WHAT IS EXPECTED:
Set each entry down verbatim, omitting images.

DATA:
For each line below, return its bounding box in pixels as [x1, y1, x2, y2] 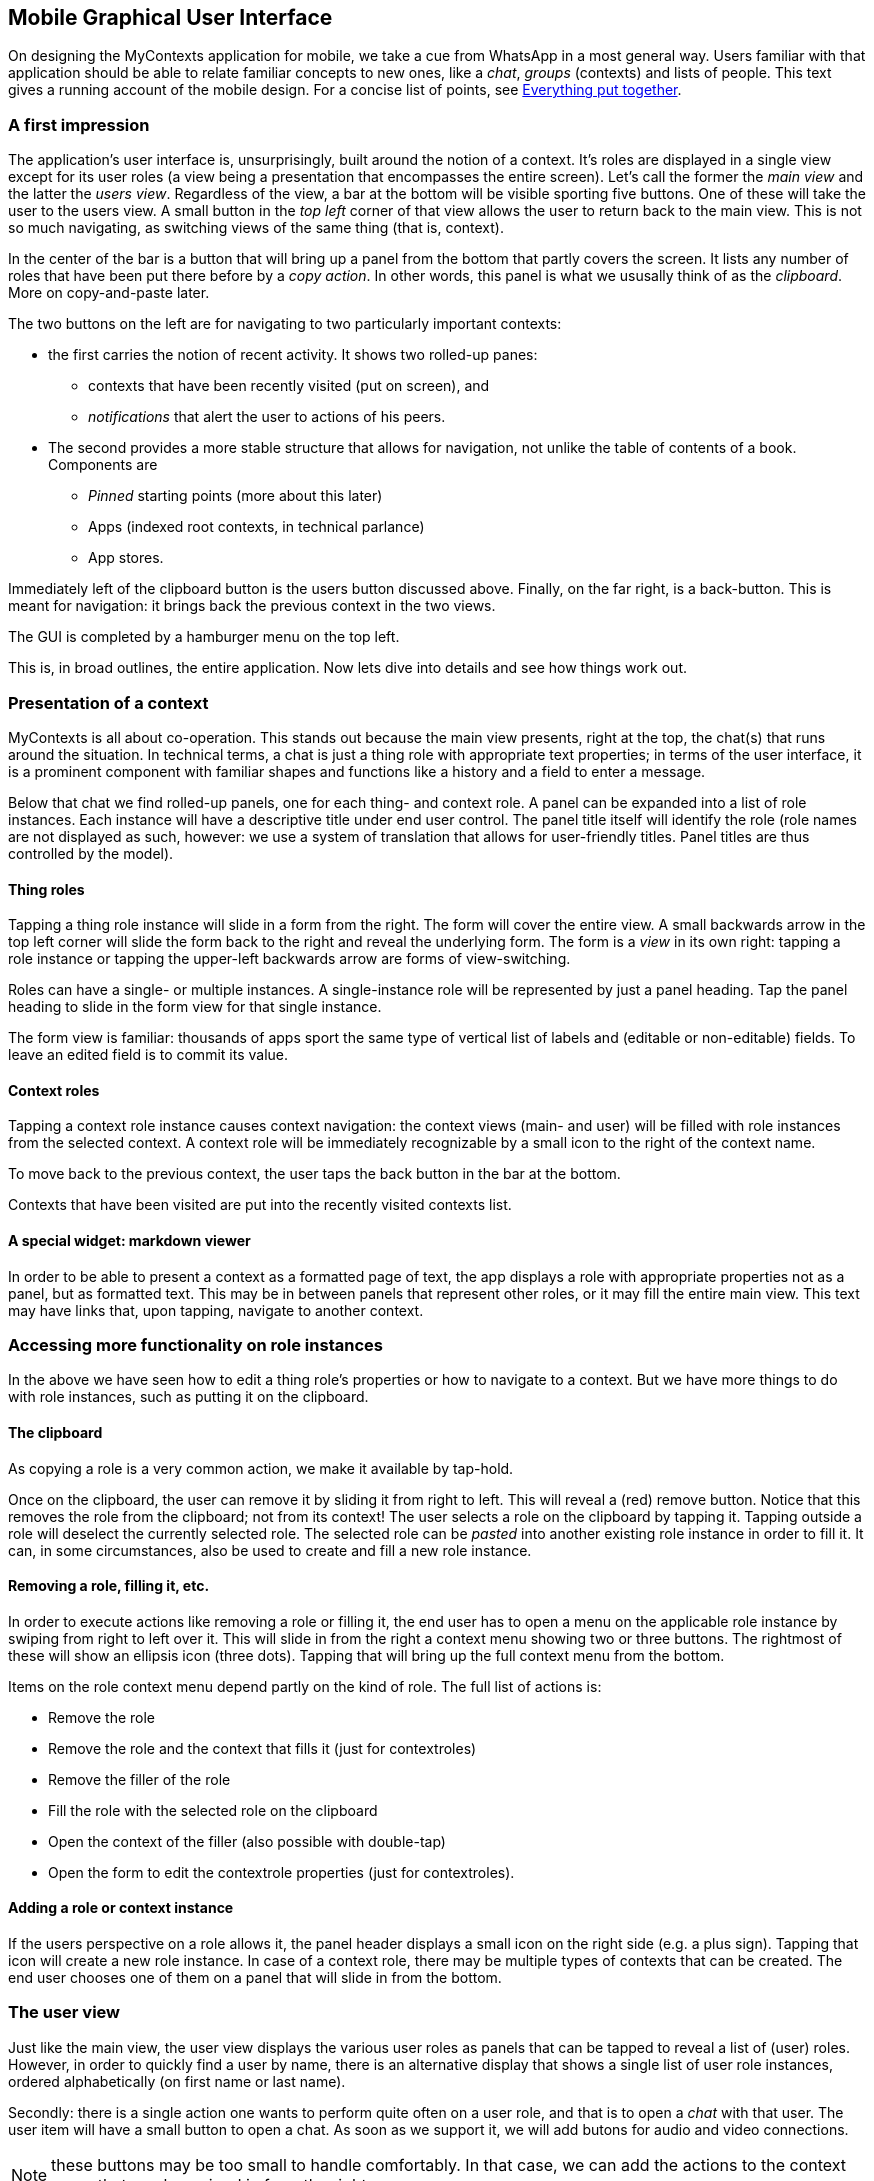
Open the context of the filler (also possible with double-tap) [48, 1832, 446, 1850]
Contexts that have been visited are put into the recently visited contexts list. [8, 1196, 512, 1214]
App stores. [88, 549, 164, 567]
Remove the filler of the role [48, 1770, 231, 1788]
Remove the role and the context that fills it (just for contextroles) [48, 1739, 477, 1757]
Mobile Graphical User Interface [8, 5, 333, 30]
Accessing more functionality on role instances [8, 1334, 383, 1355]
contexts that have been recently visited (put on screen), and [88, 377, 490, 395]
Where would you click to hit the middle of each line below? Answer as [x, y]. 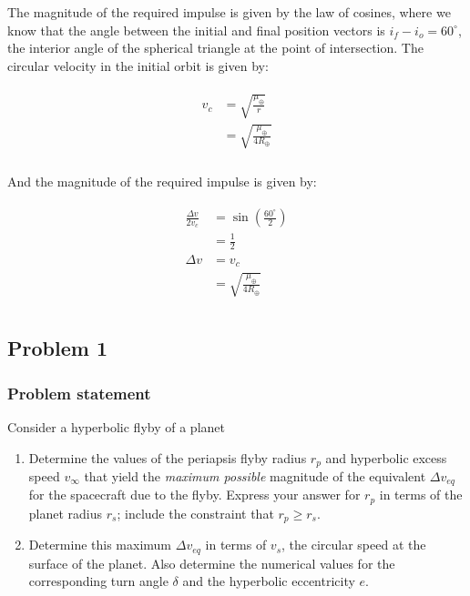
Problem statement [79, 393]
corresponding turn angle [98, 581]
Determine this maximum [100, 545]
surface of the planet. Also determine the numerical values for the [212, 563]
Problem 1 [57, 348]
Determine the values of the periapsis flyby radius [168, 457]
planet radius [66, 513]
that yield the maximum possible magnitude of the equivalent [255, 476]
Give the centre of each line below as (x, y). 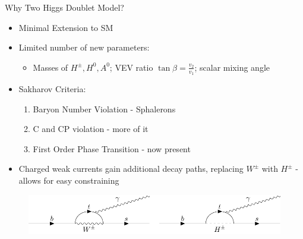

FINISHED EXERCISE:
For each line below, return its bounding box in pixels as [x1, y1, x2, y2] 
Open the context of the filler (also possible with double-tap) [48, 1832, 446, 1850]
Contexts that have been visited are put into the recently visited contexts list. [8, 1196, 512, 1214]
App stores. [88, 549, 164, 567]
Remove the filler of the role [48, 1770, 231, 1788]
Remove the role and the context that fills it (just for contextroles) [48, 1739, 477, 1757]
Mobile Graphical User Interface [8, 5, 333, 30]
Accessing more functionality on role instances [8, 1334, 383, 1355]
contexts that have been recently visited (put on screen), and [88, 377, 490, 395]
Where would you click to hit the middle of each line below? Answer as [x, y]. 
Problem statement [79, 393]
corresponding turn angle [98, 581]
Determine this maximum [100, 545]
surface of the planet. Also determine the numerical values for the [212, 563]
Problem 1 [57, 348]
Determine the values of the periapsis flyby radius [168, 457]
planet radius [66, 513]
that yield the maximum possible magnitude of the equivalent [255, 476]
Give the centre of each line below as (x, y). 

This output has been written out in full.